Quando as histórias secaram ?
Andava em uma montanha russa na frente da sua máquina de escrever. Ia ao fundo de si, e saia voando, juntando letras borradas com lágrimas e sorrisos. Mas naquela manhã pálida,olhava-se no espelho, com um olhar diferente. Amanhecera sem uma história para contar. (Adriana Mayrinck)O vazio. Era um pouco diferente do branco que, como aprendemos na escola, é a junção de todas as cores do espectro. Quem dera dentro dela germinassem milhares de vozes, dezenas de sentimentos, algumas perguntas que levassem à elaborações mais ou menos complexas. Em vez disso, apenas o vazio.
Lembrou a infância para ver se, catando as peças do passado, pudesse reencontrar certezas esquecidas. Mas as memórias ficavam lhe olhando como se fossem velhas fotos desbotadas, que mesmo com roupagem de novos filtros tecnológicos, parecessem apenas velhinhos em roupas que não mais lhe cabem nas festas de faz de conta em que somos todos felizes, só que não, dos dias atuais.
Não era pena. Não era nem depressão que os comprimidos de B12 pareciam ter feito milagres na energia interna. Tudo enfim encaixado. Se não era uma super mulher, não era também aquela coisa amorfa que mal conseguia sair da cama e que respondia pelo seu nome e carregava seu RG.
Era em tudo ela. Mas ao mesmo tempo não.
Lembrou dos pasteis de vento da mercearia da esquina. Eram lindos e apetitosos por fora, carnudos como se fossem se derreter na primeira mordida. E sumiam no momento em que os dentes abocanhavam a massa. Não havia nada por dentro, apenas promessas que não iriam se cumprir.
Talvez a vida fosse isso. Apenas promessas perdidas no íntimo de cada um.
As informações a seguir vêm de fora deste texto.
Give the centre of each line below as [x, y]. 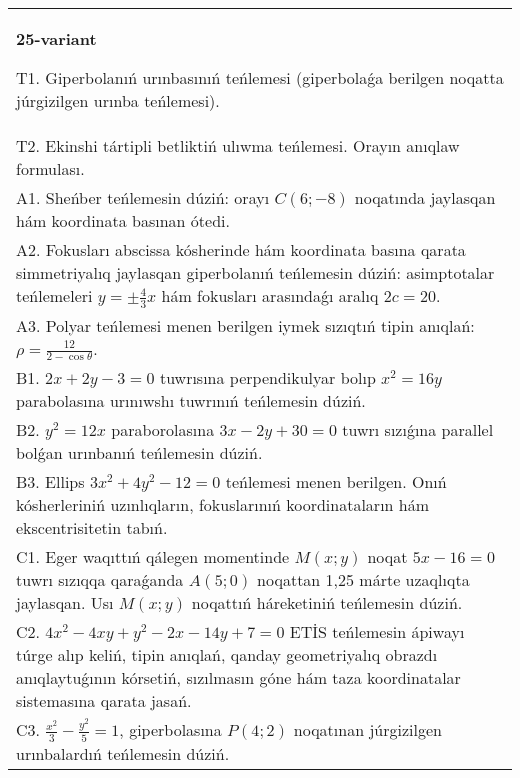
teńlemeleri [54, 295]
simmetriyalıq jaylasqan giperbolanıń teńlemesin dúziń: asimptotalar [255, 272]
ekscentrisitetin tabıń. [92, 528]
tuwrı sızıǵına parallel [418, 430]
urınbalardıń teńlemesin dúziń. [123, 753]
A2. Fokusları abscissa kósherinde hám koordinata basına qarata [241, 249]
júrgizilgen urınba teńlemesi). [118, 100]
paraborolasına [163, 430]
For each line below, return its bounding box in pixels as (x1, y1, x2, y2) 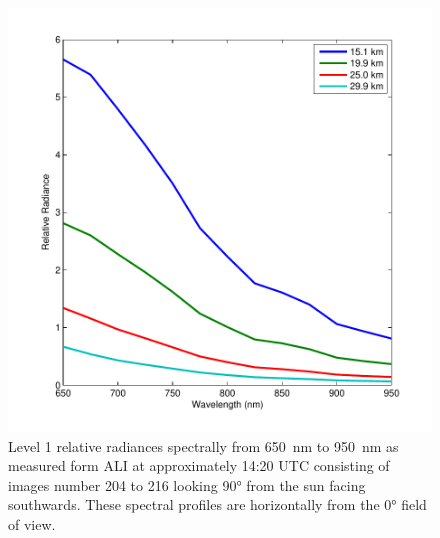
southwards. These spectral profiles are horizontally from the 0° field (8, 494, 427, 515)
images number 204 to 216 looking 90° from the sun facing (8, 474, 366, 495)
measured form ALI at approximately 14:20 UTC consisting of (8, 455, 390, 476)
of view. (8, 513, 56, 534)
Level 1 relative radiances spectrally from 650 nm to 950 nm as (8, 435, 399, 456)
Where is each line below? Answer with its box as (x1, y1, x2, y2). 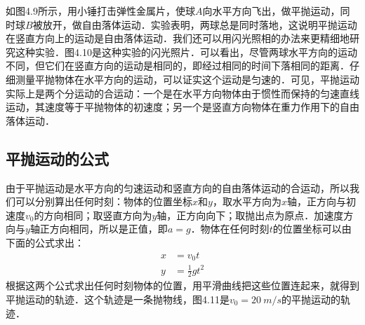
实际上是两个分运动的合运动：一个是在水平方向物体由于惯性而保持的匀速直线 (6, 85, 359, 100)
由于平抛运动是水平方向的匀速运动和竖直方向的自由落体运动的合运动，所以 (6, 180, 350, 195)
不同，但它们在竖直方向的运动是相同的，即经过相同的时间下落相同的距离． (6, 58, 350, 73)
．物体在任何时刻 (190, 221, 270, 236)
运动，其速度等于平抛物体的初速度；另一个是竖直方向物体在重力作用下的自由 (6, 99, 359, 114)
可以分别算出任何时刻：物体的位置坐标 (15, 194, 192, 209)
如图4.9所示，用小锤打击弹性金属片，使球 (6, 4, 195, 18)
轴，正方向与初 (286, 194, 356, 209)
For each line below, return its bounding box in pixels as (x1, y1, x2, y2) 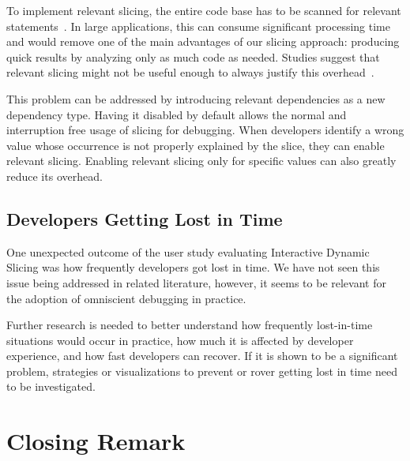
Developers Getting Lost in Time (6, 206, 283, 230)
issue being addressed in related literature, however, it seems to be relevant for (6, 274, 386, 290)
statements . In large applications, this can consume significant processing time (6, 17, 390, 34)
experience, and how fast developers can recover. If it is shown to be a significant (6, 347, 398, 364)
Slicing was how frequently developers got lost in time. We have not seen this (6, 259, 380, 275)
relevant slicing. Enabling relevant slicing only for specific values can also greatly (6, 152, 397, 169)
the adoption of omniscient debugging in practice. (6, 290, 246, 306)
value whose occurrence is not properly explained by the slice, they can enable (6, 137, 385, 153)
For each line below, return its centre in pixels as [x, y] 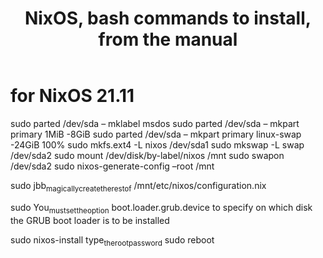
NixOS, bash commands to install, [168, 18]
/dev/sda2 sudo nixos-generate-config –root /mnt [112, 166]
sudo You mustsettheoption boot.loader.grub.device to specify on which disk [161, 208]
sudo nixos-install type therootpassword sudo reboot [112, 240]
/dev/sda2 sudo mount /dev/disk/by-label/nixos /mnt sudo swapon [147, 155]
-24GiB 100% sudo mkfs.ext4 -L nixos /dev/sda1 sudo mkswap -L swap [157, 144]
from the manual [168, 39]
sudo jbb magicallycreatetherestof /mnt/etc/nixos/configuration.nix [138, 186]
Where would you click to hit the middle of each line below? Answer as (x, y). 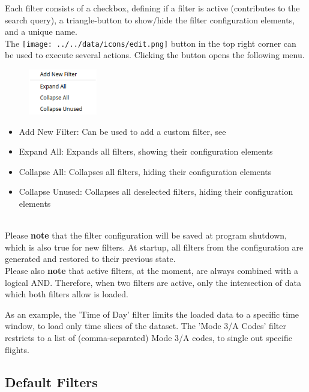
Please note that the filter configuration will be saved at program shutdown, (146, 235)
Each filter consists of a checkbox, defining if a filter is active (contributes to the (152, 8)
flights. (17, 349)
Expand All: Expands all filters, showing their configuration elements (146, 151)
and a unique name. (41, 31)
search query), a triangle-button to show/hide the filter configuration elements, (150, 19)
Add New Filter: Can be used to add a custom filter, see (122, 131)
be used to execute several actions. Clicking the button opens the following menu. (155, 55)
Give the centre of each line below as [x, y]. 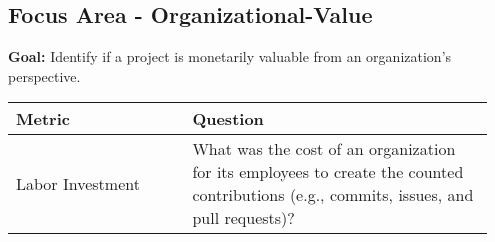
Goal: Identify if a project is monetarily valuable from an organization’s [230, 56]
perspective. [44, 75]
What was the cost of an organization [324, 149]
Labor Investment [78, 183]
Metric [43, 119]
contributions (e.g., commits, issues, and [333, 195]
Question [228, 119]
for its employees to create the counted [328, 172]
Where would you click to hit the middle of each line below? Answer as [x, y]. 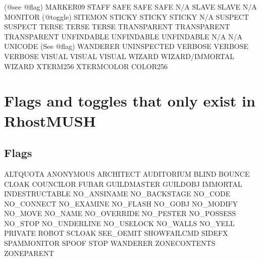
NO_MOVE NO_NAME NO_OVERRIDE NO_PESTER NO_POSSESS [120, 213]
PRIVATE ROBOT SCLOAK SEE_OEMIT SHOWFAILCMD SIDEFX [116, 233]
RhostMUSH [50, 120]
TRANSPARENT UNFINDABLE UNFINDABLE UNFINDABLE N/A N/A [123, 36]
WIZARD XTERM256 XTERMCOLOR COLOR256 [86, 66]
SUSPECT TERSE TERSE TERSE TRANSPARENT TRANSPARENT [117, 27]
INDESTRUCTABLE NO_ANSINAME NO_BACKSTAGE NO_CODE [117, 194]
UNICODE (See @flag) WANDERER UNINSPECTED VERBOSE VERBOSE [126, 46]
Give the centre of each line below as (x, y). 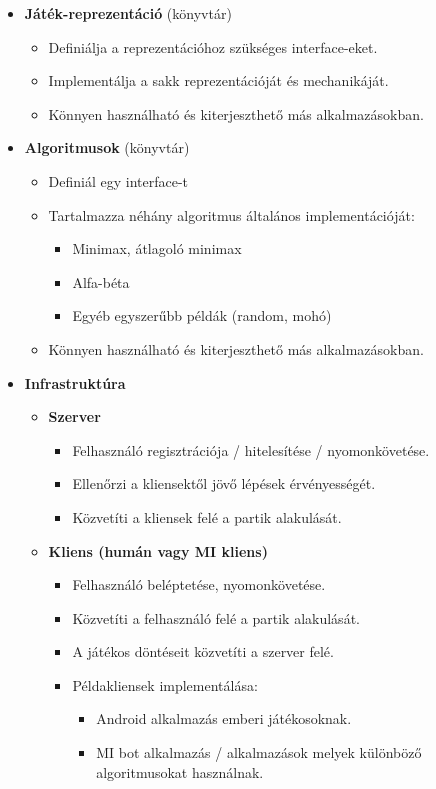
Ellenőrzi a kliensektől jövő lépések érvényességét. (224, 483)
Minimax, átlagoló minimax (157, 248)
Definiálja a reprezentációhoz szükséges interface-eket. (213, 46)
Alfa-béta (101, 281)
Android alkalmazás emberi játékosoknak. (224, 718)
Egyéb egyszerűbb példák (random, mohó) (202, 315)
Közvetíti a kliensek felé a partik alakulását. (207, 516)
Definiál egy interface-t (118, 180)
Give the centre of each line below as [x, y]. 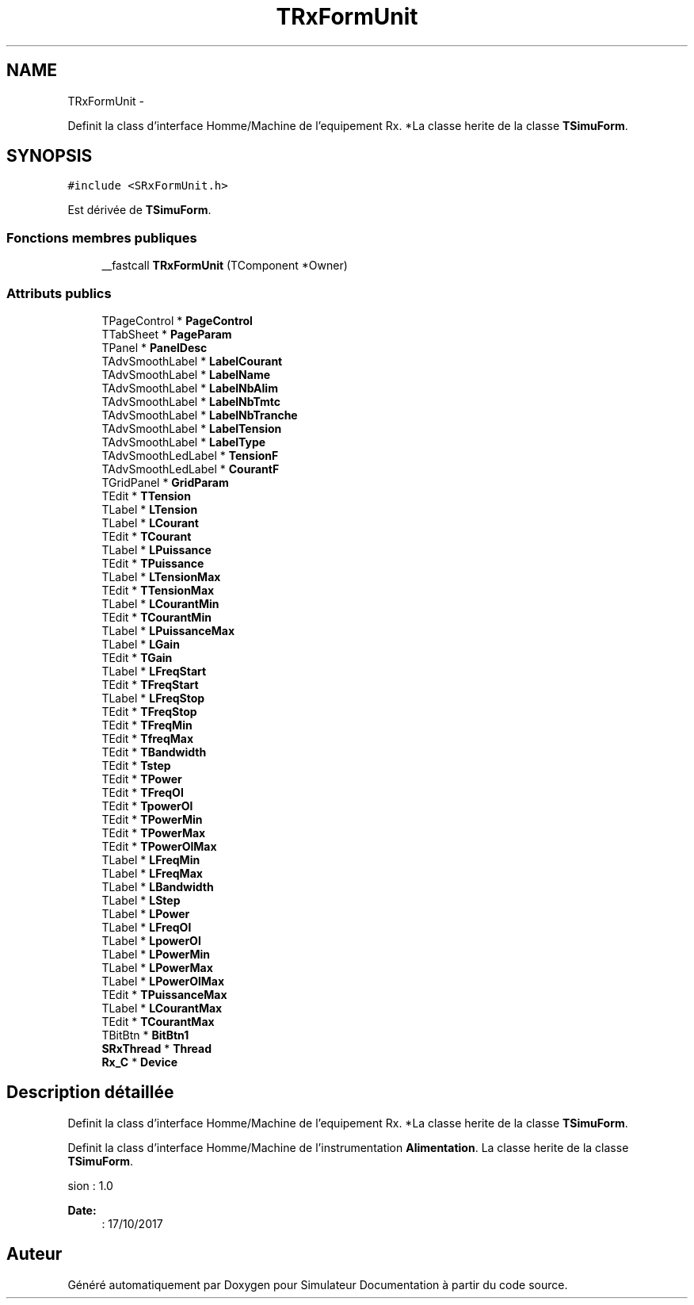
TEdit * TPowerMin [152, 819]
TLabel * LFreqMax [152, 873]
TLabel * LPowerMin [156, 954]
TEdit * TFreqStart [150, 684]
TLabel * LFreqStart [154, 671]
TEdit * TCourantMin [156, 617]
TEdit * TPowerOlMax [159, 846]
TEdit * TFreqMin [147, 725]
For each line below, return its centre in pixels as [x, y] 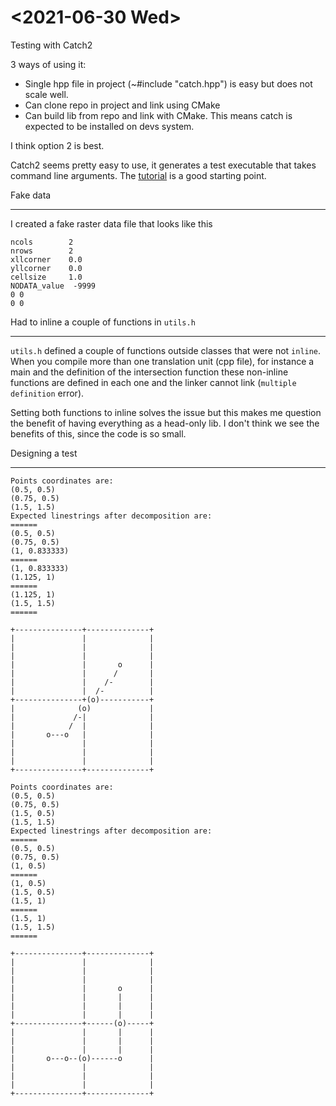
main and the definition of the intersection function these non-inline [149, 372]
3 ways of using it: [48, 64]
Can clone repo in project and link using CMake [122, 105]
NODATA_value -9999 [53, 286]
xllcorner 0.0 [46, 259]
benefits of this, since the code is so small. [98, 433]
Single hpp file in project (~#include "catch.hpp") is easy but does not [168, 83]
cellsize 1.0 [46, 277]
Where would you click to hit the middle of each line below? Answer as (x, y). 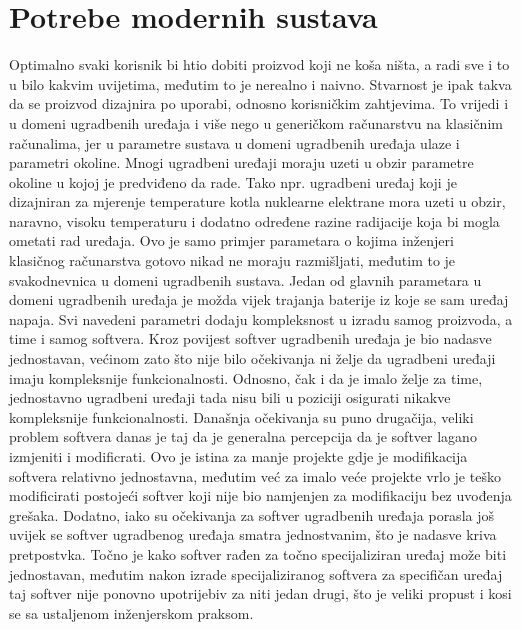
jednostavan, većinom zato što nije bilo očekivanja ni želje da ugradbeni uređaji (252, 358)
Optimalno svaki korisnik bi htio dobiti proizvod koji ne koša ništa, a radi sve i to (259, 64)
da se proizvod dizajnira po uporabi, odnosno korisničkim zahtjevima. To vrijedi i (259, 103)
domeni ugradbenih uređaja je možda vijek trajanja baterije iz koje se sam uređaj (259, 299)
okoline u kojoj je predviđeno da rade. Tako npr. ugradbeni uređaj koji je (233, 181)
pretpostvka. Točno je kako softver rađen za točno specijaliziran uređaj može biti (258, 553)
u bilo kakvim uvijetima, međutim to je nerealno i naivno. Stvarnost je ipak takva (260, 83)
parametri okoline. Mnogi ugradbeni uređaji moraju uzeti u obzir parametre (241, 162)
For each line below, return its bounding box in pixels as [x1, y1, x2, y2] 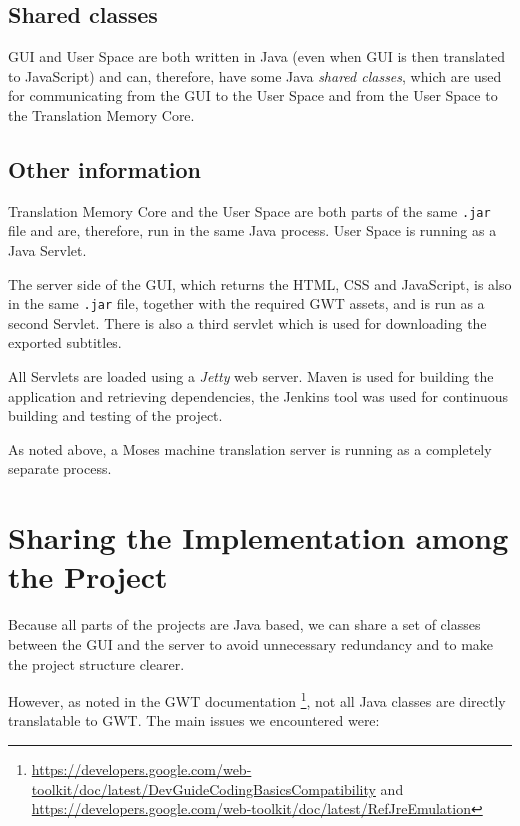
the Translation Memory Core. [8, 104, 195, 125]
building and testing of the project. [8, 405, 223, 426]
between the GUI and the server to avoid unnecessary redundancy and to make [8, 633, 494, 654]
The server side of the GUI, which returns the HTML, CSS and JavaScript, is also [8, 273, 512, 294]
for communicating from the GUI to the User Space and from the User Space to [8, 85, 498, 106]
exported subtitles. [8, 332, 122, 353]
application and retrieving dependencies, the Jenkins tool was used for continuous [8, 385, 509, 406]
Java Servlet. [8, 240, 87, 261]
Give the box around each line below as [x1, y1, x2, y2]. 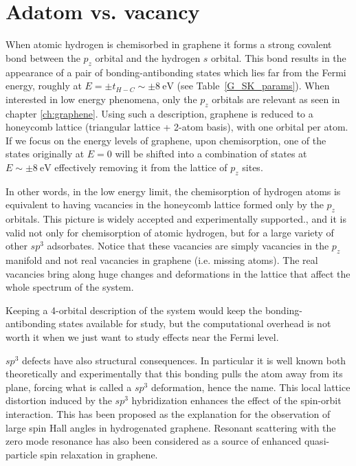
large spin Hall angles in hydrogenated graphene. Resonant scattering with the [5, 420, 336, 434]
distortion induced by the [5, 393, 112, 408]
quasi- [304, 434, 330, 448]
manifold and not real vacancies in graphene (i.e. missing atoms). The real [5, 253, 318, 267]
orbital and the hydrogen [95, 50, 201, 65]
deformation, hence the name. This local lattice [151, 379, 351, 394]
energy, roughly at [5, 78, 82, 93]
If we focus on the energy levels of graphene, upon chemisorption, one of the [5, 133, 326, 147]
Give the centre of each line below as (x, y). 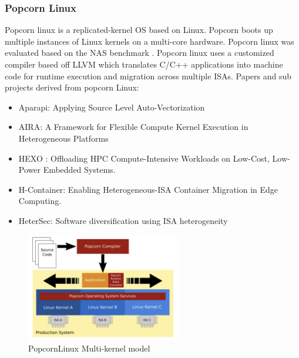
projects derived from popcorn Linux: (72, 87)
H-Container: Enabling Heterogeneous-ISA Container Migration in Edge (148, 189)
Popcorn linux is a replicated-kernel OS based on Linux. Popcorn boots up (139, 30)
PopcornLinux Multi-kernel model (89, 348)
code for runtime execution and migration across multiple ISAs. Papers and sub (148, 76)
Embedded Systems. (79, 170)
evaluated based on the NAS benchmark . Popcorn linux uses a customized (140, 53)
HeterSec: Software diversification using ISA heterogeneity (123, 220)
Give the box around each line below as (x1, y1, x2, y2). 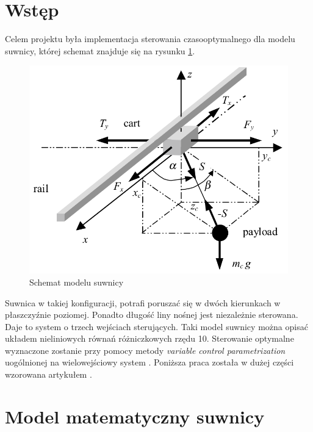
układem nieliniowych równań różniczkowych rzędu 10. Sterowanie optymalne (5, 332, 294, 345)
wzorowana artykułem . (5, 368, 92, 381)
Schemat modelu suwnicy (29, 275, 124, 288)
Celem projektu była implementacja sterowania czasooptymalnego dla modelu (5, 32, 295, 45)
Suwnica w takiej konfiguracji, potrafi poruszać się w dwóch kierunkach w (5, 296, 281, 309)
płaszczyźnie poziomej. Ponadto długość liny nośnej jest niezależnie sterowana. (5, 308, 298, 321)
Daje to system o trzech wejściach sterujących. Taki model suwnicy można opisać (5, 320, 308, 333)
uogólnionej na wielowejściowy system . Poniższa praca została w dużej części (5, 356, 294, 369)
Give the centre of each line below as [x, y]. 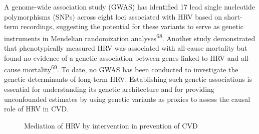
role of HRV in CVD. [37, 109]
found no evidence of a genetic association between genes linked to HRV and [121, 57]
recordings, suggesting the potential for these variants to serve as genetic [132, 26]
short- [233, 16]
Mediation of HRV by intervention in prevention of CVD [111, 125]
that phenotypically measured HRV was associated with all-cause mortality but [126, 48]
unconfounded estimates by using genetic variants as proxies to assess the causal [127, 99]
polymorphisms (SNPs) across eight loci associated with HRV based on [113, 16]
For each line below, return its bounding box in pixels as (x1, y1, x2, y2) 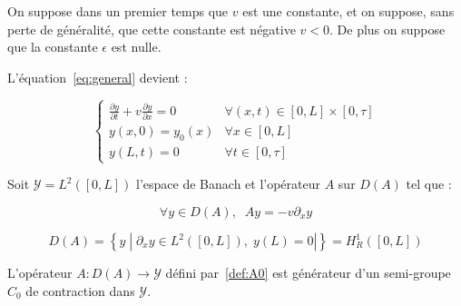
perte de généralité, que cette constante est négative (7, 19, 296, 38)
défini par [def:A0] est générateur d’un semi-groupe (165, 263, 451, 281)
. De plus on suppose (329, 19, 446, 38)
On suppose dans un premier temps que (7, 2, 229, 20)
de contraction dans (25, 281, 135, 300)
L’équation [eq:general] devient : (7, 67, 188, 86)
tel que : (406, 174, 452, 193)
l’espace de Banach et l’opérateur (136, 174, 320, 193)
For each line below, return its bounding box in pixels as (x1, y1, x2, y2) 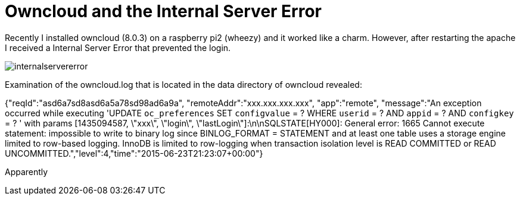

Lera que mesmo quando nossa morte é decretada, nossa mente continua observando. Sentiu um terror gelado ao pensar em si mesma, sobre uma cama, alguém dizendo as palavras temidas: óbito às tantas horas. E a gente vendo tudo, ouvindo tudo. Querendo gritar que não, que estamos ainda aqui, querendo acordar daquele pesadelo. Até que alguém caridoso cerra nossos olhos e somos imersos na luz. Ou na escuridão. Depende da crença de cada um. Ou do merecimento, dirão outros.
Hoje se sentia um pouco assim. Um pouco morta por dentro, mas viva também. O corpo doído dizia que o tempo corria rápido, que o corpo se definhava. O sol lá fora gritava de vida. A mente teimava em se manter serena. Sem nada para opinar.
O mundo girava mais rápido. As tensões emergiam como ondas e queimavam tipo fogueira. E ela no olho do furacão. Caminhava para o matadouro com a calma bovina dos que aceitam seu destino.
Sentia falta da ligeireza das mãos e mente quando ainda achava que sabia lidar com as palavras. Quando detinha a mágica sintonia entre seu turbilhão interno e as sentenças que saiam dela como se nada mais tivesse importância.
Quando as histórias secaram?
Suspirou e bebeu água que o dia estava lindo e tudo o que não precisava era comiseração. Se a fonte tinha acabado, que fosse cavar em outros poços. Algum devia render jorros.